Really, it was just awful, indeed.
Whenever just any organism on the planet developed lasting intelligence expanding the stage of the ready-for-use pressure-die casting plastic-thingy industrial facilities, rapidly and hectically, first-thing-in-the-morning-wise, atomic bombs were built, to exterminate all life on the planet.
Not out of a destructive rage, but for the sheer love of god and plain and solid sense of responsibility and care and respect for creation.
Very, very regrettably, life developed right after the dying out of hard radiation once again yet – and when this happened, it was even more bizarre than before.

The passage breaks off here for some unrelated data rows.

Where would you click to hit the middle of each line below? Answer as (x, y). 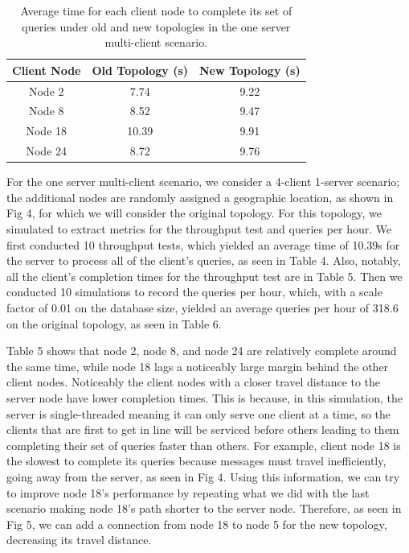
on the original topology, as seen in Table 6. (114, 323)
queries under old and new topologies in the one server (156, 26)
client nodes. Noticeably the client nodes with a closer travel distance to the (194, 382)
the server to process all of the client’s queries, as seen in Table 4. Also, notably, (204, 260)
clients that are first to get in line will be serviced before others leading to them (203, 429)
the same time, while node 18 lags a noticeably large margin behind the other (198, 366)
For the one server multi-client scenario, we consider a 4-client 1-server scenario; (203, 182)
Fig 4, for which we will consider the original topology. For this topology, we (194, 213)

Yet there was one being, a being called Arth-urPhil-lipDen-t, which wasn't much from the outside, but in the inside it was quite mighty and meaningful.
It just came along casually and found the answer anybody was looking for, all the time and all of a sudden the nightmare was over and everybody lived happily ever after. "
Arthur stopped writing, put pad and pencil aside, and enjoyed the sun on a friendly summer afternoon. It shun on the house and managed to make it appear adorable, in all of its insufficiency.
I should become a writer, he thought. Anybody can do that and don't they earn tons of money?